Stored dataset items:
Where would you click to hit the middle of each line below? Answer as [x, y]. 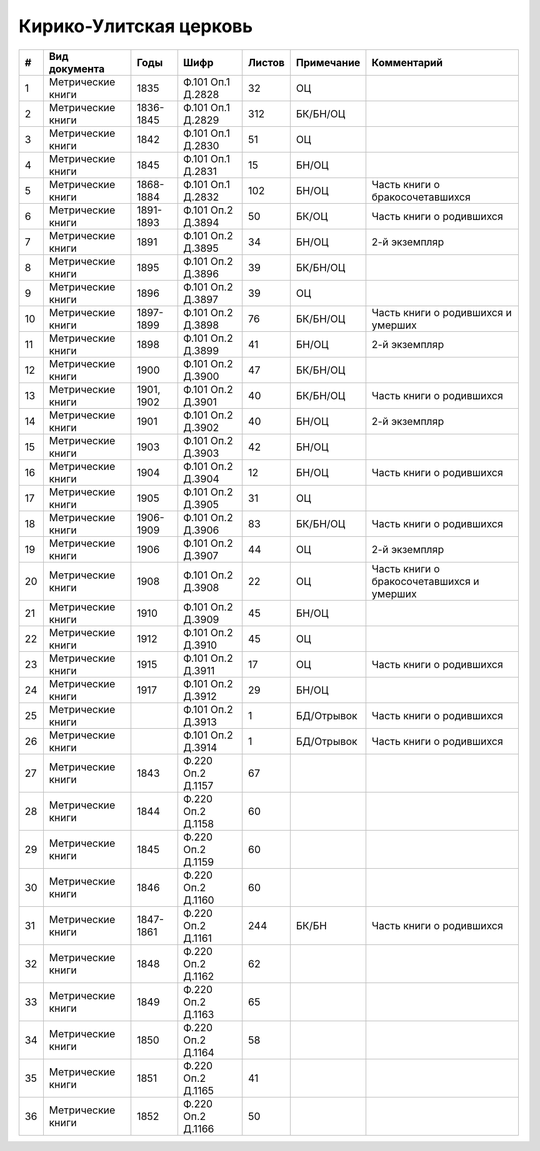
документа [76, 68]
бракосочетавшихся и [425, 581]
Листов [266, 62]
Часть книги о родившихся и [441, 312]
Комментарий [407, 62]
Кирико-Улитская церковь [136, 26]
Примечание [328, 62]
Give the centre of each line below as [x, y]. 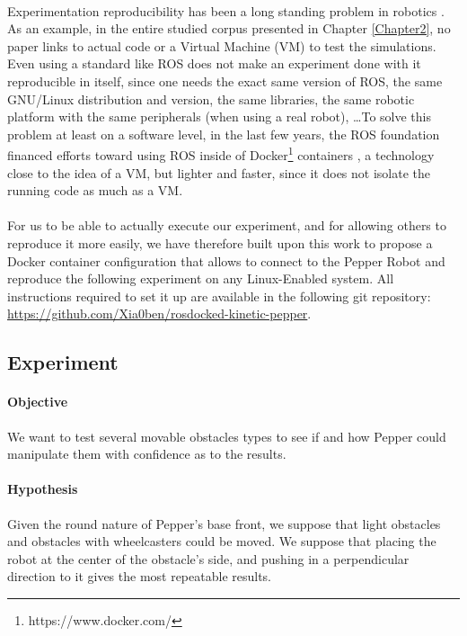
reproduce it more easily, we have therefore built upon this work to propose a [220, 242]
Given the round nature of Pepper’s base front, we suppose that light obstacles [224, 523]
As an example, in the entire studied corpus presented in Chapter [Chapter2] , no [229, 28]
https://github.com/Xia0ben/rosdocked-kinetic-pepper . [159, 314]
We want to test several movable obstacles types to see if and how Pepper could [227, 436]
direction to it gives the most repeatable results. [140, 576]
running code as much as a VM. [95, 190]
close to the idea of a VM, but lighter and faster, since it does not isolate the [219, 172]
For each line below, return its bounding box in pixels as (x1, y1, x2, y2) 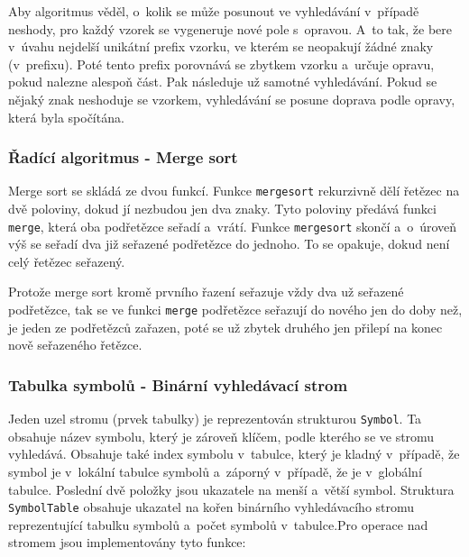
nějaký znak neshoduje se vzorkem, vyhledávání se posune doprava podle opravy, (8, 89, 455, 108)
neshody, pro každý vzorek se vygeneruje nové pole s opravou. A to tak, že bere (8, 19, 452, 38)
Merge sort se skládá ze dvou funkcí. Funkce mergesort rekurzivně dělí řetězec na (8, 181, 460, 200)
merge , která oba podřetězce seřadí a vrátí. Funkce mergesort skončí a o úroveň (8, 216, 457, 235)
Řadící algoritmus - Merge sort (8, 146, 238, 169)
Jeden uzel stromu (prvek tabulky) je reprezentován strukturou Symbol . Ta (8, 409, 422, 428)
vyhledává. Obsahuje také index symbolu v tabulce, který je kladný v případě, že (8, 444, 460, 463)
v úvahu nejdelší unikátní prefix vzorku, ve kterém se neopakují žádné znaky (8, 37, 434, 56)
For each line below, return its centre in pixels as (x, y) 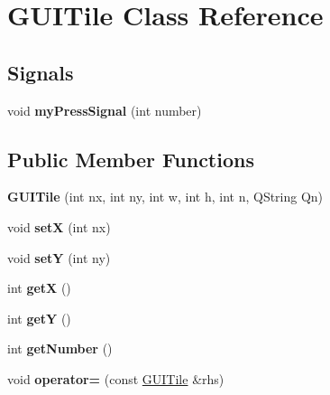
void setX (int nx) (59, 226)
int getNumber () (60, 348)
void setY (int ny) (59, 257)
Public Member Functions (131, 159)
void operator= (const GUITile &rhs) (116, 378)
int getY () (39, 318)
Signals (41, 72)
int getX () (39, 288)
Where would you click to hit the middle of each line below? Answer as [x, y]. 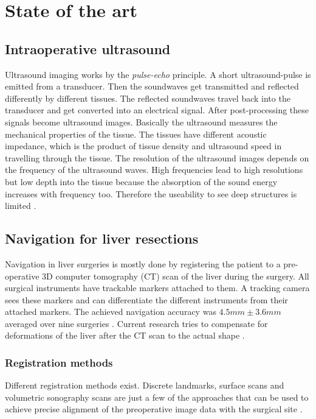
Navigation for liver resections [102, 238]
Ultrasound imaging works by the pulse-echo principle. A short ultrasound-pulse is [158, 74]
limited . [21, 206]
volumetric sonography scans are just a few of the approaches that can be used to [157, 397]
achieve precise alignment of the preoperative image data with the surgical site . [154, 409]
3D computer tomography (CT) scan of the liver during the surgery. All [176, 276]
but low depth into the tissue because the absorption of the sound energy [141, 181]
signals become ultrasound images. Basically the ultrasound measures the [141, 121]
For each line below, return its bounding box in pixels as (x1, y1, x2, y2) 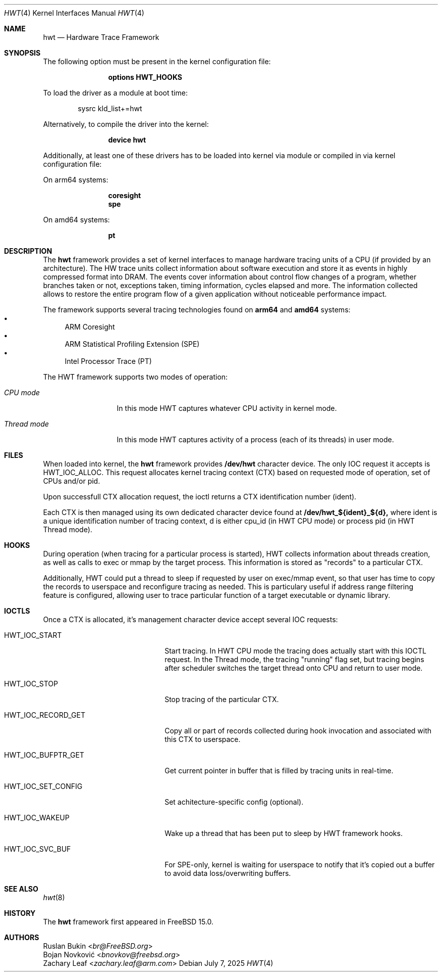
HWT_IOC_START (4, 631, 62, 639)
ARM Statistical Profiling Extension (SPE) (65, 340, 200, 348)
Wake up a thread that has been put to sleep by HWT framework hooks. (164, 829, 403, 838)
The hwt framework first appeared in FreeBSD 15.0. (43, 917, 214, 926)
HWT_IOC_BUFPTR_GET (4, 751, 84, 759)
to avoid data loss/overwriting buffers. (164, 869, 291, 877)
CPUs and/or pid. (43, 477, 100, 485)
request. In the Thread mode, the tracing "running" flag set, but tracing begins (164, 655, 424, 664)

-- WHAT THE TASK ASKS --
Pull out the lines above in which the word "framework" appears.

-- TASK ANSWER --
Wake up a thread that has been put to sleep by HWT framework hooks. (164, 829, 403, 838)
The hwt framework first appeared in FreeBSD 15.0. (43, 917, 214, 926)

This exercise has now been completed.